▸ Required action
Copy each line of the data beneath in which the word "котів" appears.

▸ Records to process

****************************************

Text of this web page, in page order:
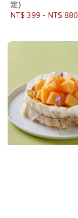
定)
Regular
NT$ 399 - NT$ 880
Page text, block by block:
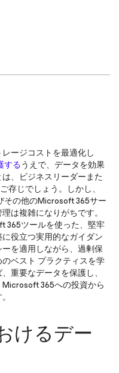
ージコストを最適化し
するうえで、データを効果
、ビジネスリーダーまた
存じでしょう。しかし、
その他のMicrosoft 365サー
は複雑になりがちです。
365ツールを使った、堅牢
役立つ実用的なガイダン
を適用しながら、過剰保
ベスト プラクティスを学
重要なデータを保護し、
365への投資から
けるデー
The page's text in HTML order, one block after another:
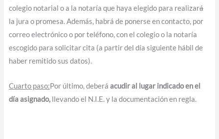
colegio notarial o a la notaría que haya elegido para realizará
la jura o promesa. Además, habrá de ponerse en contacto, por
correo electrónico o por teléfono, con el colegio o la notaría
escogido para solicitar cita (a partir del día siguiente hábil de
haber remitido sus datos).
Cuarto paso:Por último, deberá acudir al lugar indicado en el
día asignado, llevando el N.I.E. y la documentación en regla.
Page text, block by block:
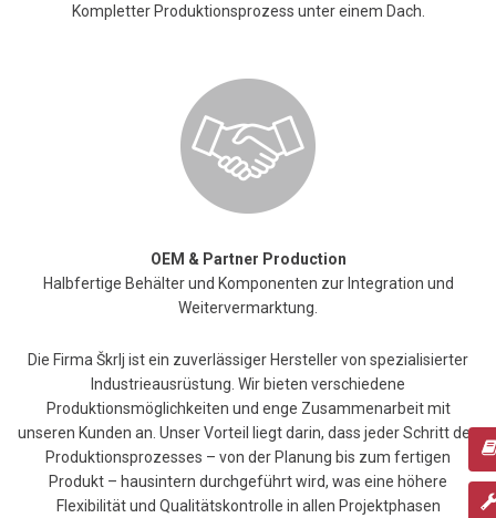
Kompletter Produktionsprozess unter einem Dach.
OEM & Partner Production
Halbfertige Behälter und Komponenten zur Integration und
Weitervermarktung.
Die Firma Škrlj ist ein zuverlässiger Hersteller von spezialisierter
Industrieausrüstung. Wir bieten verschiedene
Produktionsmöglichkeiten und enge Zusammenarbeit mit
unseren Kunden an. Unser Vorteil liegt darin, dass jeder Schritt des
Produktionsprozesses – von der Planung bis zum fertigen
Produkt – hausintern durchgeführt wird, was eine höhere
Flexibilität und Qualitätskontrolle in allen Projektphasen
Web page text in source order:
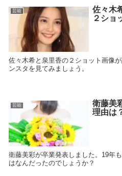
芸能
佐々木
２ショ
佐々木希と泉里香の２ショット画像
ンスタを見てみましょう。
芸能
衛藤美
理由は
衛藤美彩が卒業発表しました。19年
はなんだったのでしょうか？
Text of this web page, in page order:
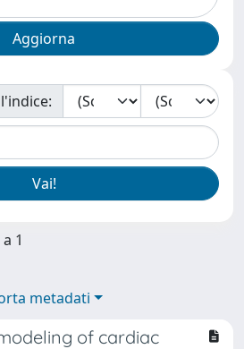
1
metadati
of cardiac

****************************************

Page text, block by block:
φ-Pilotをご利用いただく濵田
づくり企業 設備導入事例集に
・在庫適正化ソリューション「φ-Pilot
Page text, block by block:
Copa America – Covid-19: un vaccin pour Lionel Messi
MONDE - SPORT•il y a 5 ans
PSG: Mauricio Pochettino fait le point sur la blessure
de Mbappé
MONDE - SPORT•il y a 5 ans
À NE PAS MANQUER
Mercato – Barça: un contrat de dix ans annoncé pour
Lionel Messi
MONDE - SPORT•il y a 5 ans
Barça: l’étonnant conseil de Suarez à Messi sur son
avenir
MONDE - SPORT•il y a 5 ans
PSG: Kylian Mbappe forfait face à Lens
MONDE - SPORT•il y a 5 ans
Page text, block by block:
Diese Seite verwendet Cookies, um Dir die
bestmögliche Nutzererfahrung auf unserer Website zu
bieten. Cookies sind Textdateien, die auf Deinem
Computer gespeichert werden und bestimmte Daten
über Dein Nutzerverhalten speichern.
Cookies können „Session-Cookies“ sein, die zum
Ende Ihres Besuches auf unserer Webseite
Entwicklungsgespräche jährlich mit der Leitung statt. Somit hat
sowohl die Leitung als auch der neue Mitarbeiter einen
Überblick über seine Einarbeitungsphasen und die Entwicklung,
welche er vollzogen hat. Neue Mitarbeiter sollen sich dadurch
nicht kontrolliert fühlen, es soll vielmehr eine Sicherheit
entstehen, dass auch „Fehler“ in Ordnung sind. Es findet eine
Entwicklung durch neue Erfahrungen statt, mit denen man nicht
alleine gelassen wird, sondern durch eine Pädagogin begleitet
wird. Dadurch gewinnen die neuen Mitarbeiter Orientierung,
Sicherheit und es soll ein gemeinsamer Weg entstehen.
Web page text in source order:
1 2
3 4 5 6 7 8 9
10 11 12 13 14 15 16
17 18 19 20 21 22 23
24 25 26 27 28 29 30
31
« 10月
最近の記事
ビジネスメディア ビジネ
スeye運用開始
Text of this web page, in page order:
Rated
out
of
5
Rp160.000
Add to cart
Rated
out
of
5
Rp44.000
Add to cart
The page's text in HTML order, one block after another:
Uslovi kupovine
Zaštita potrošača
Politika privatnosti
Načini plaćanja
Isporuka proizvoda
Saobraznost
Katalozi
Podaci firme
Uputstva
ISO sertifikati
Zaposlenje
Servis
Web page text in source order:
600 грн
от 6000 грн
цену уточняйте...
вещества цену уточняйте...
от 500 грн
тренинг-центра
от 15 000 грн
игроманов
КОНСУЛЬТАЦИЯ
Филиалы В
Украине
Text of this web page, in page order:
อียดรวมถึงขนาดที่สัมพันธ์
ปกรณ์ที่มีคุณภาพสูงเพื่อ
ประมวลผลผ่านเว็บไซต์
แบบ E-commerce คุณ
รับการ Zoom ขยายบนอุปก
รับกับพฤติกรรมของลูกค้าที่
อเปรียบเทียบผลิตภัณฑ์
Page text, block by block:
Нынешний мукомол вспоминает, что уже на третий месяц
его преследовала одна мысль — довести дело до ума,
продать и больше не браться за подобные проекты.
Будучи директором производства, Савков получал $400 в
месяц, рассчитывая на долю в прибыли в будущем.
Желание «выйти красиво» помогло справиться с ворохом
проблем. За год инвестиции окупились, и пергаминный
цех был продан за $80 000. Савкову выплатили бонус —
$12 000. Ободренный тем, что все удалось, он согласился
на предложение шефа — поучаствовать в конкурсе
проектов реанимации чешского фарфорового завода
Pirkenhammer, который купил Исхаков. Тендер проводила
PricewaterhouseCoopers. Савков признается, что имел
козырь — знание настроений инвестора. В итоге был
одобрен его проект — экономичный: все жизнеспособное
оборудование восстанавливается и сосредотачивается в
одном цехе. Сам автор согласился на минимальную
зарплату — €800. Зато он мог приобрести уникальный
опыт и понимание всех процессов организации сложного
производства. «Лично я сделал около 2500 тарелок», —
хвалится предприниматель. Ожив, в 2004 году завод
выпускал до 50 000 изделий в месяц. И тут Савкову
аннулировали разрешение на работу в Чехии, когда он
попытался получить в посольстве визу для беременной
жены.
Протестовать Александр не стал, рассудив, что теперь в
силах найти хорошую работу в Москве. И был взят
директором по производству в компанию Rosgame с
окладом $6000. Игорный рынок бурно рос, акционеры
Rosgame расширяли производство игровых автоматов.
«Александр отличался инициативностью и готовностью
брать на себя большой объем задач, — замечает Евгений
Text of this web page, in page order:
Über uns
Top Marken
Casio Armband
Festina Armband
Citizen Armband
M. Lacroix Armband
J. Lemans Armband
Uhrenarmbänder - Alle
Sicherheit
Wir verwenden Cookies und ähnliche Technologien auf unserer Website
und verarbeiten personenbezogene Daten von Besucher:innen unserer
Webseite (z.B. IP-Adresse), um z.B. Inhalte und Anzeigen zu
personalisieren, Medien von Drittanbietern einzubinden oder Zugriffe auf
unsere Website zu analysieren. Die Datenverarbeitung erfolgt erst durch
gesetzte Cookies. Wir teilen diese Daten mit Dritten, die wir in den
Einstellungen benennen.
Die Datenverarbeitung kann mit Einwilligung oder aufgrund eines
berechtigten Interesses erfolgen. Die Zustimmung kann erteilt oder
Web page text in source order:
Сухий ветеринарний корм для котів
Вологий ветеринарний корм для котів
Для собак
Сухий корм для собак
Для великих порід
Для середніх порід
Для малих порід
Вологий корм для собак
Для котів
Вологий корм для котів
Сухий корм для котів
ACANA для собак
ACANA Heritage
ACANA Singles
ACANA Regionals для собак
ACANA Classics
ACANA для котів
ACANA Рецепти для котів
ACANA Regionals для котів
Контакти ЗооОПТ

****************************************

▸ Response for this exercise
Сухий ветеринарний корм для котів
Вологий ветеринарний корм для котів
Для котів
Вологий корм для котів
Сухий корм для котів
ACANA для котів
ACANA Рецепти для котів
ACANA Regionals для котів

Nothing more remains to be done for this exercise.